REQUIRED ACTION:
Please copy out the full listing that follows exactly; no picture belongs in the copy.

····················

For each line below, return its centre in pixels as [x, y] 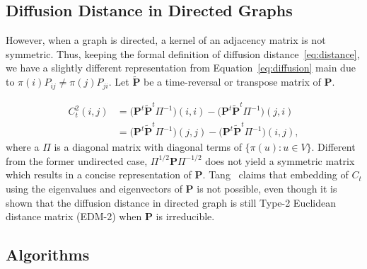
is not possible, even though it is [267, 188]
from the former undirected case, [77, 160]
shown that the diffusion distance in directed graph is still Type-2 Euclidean [171, 202]
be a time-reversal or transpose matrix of [232, 82]
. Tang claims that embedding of [275, 174]
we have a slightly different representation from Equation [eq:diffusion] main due [181, 68]
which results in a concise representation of [99, 174]
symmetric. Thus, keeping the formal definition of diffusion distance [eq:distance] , [183, 53]
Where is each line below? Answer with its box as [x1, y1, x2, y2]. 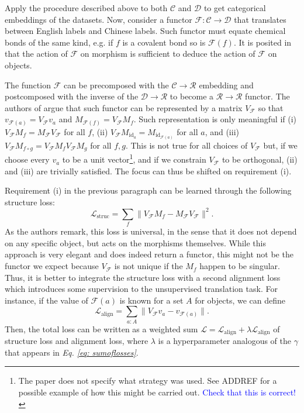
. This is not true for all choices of [125, 139, 248, 151]
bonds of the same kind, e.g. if [5, 36, 113, 48]
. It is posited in [233, 36, 292, 48]
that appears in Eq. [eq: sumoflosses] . [5, 346, 139, 358]
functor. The [245, 90, 290, 102]
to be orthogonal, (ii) [222, 153, 298, 166]
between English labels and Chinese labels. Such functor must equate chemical [5, 25, 286, 37]
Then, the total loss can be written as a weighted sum [5, 322, 198, 335]
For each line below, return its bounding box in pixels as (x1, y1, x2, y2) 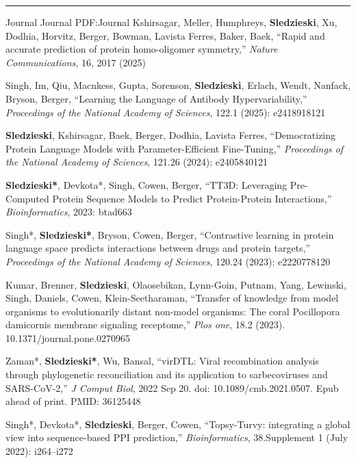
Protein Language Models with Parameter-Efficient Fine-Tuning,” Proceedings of (5, 141, 344, 155)
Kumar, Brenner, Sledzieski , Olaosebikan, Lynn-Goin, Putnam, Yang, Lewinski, (5, 277, 346, 291)
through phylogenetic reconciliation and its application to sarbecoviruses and (5, 367, 328, 382)
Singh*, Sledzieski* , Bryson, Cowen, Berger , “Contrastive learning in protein (5, 227, 334, 241)
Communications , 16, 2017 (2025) (5, 55, 147, 69)
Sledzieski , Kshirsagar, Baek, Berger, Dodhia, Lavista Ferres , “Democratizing (5, 128, 336, 142)
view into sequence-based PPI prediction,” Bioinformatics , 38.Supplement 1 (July (5, 430, 348, 445)
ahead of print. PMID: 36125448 (5, 394, 141, 408)
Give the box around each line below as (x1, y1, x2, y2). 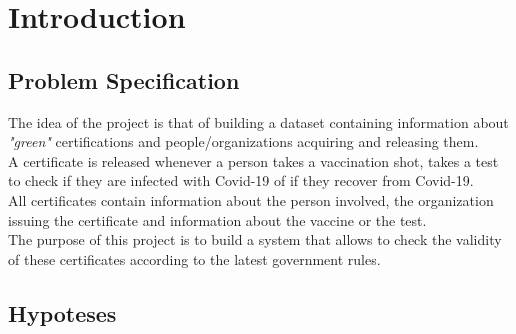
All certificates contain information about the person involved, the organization (8, 189, 494, 210)
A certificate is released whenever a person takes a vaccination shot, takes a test (8, 150, 499, 171)
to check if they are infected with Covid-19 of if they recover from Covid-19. (8, 170, 474, 191)
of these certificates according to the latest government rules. (8, 248, 381, 269)
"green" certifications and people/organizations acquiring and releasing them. (8, 131, 479, 152)
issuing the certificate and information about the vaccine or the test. (8, 209, 427, 230)
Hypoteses (8, 297, 117, 328)
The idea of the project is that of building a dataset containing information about (8, 111, 509, 132)
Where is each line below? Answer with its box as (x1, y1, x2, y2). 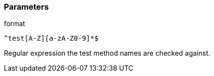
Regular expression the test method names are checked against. (4, 49, 211, 58)
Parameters (4, 2, 49, 12)
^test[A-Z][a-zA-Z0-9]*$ (4, 34, 98, 43)
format (4, 19, 25, 28)
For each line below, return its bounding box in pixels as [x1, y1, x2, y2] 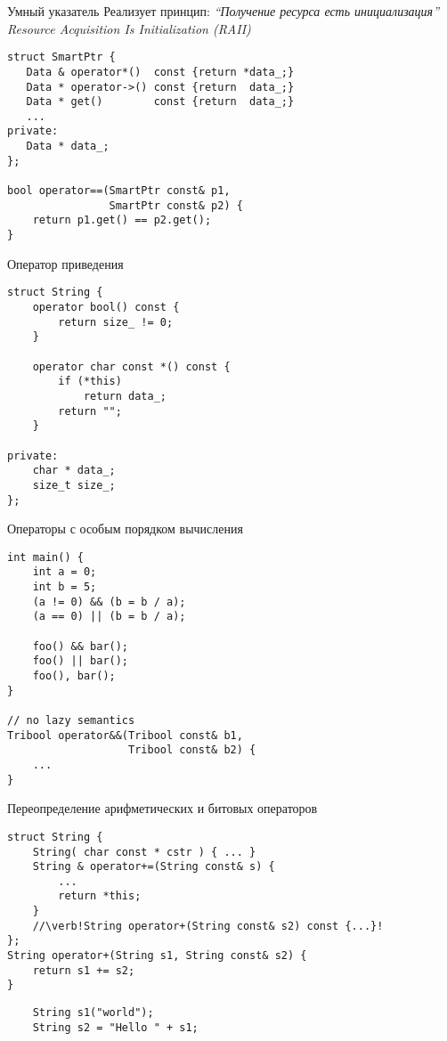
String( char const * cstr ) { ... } [32, 845, 256, 858]
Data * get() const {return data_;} [26, 95, 295, 109]
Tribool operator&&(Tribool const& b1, [7, 728, 243, 742]
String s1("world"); [32, 1006, 154, 1020]
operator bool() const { [32, 300, 180, 313]
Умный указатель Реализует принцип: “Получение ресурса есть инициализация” [7, 2, 439, 20]
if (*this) [58, 375, 122, 388]
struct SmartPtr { [7, 51, 116, 64]

····················

ANSWER:
For each line below, return its centre in pixels as [x, y] 
is not possible, even though it is [267, 188]
from the former undirected case, [77, 160]
shown that the diffusion distance in directed graph is still Type-2 Euclidean [171, 202]
be a time-reversal or transpose matrix of [232, 82]
. Tang claims that embedding of [275, 174]
we have a slightly different representation from Equation [eq:diffusion] main due [181, 68]
which results in a concise representation of [99, 174]
symmetric. Thus, keeping the formal definition of diffusion distance [eq:distance] , [183, 53]
Where is each line below? Answer with its box as [x1, y1, x2, y2]. 
. This is not true for all choices of [125, 139, 248, 151]
bonds of the same kind, e.g. if [5, 36, 113, 48]
. It is posited in [233, 36, 292, 48]
that appears in Eq. [eq: sumoflosses] . [5, 346, 139, 358]
functor. The [245, 90, 290, 102]
to be orthogonal, (ii) [222, 153, 298, 166]
between English labels and Chinese labels. Such functor must equate chemical [5, 25, 286, 37]
Then, the total loss can be written as a weighted sum [5, 322, 198, 335]
For each line below, return its bounding box in pixels as (x1, y1, x2, y2) 
Protein Language Models with Parameter-Efficient Fine-Tuning,” Proceedings of (5, 141, 344, 155)
Kumar, Brenner, Sledzieski , Olaosebikan, Lynn-Goin, Putnam, Yang, Lewinski, (5, 277, 346, 291)
through phylogenetic reconciliation and its application to sarbecoviruses and (5, 367, 328, 382)
Singh*, Sledzieski* , Bryson, Cowen, Berger , “Contrastive learning in protein (5, 227, 334, 241)
Communications , 16, 2017 (2025) (5, 55, 147, 69)
Sledzieski , Kshirsagar, Baek, Berger, Dodhia, Lavista Ferres , “Democratizing (5, 128, 336, 142)
view into sequence-based PPI prediction,” Bioinformatics , 38.Supplement 1 (July (5, 430, 348, 445)
ahead of print. PMID: 36125448 (5, 394, 141, 408)
Give the box around each line below as (x1, y1, x2, y2). 
All certificates contain information about the person involved, the organization (8, 189, 494, 210)
A certificate is released whenever a person takes a vaccination shot, takes a test (8, 150, 499, 171)
to check if they are infected with Covid-19 of if they recover from Covid-19. (8, 170, 474, 191)
of these certificates according to the latest government rules. (8, 248, 381, 269)
"green" certifications and people/organizations acquiring and releasing them. (8, 131, 479, 152)
issuing the certificate and information about the vaccine or the test. (8, 209, 427, 230)
Hypoteses (8, 297, 117, 328)
The idea of the project is that of building a dataset containing information about (8, 111, 509, 132)
Where is each line below? Answer with its box as (x1, y1, x2, y2). 
Regular expression the test method names are checked against. (4, 49, 211, 58)
Parameters (4, 2, 49, 12)
^test[A-Z][a-zA-Z0-9]*$ (4, 34, 98, 43)
format (4, 19, 25, 28)
For each line below, return its bounding box in pixels as [x1, y1, x2, y2] 
String( char const * cstr ) { ... } [32, 845, 256, 858]
Data * get() const {return data_;} [26, 95, 295, 109]
Tribool operator&&(Tribool const& b1, [7, 728, 243, 742]
String s1("world"); [32, 1006, 154, 1020]
operator bool() const { [32, 300, 180, 313]
Умный указатель Реализует принцип: “Получение ресурса есть инициализация” [7, 2, 439, 20]
if (*this) [58, 375, 122, 388]
struct SmartPtr { [7, 51, 116, 64]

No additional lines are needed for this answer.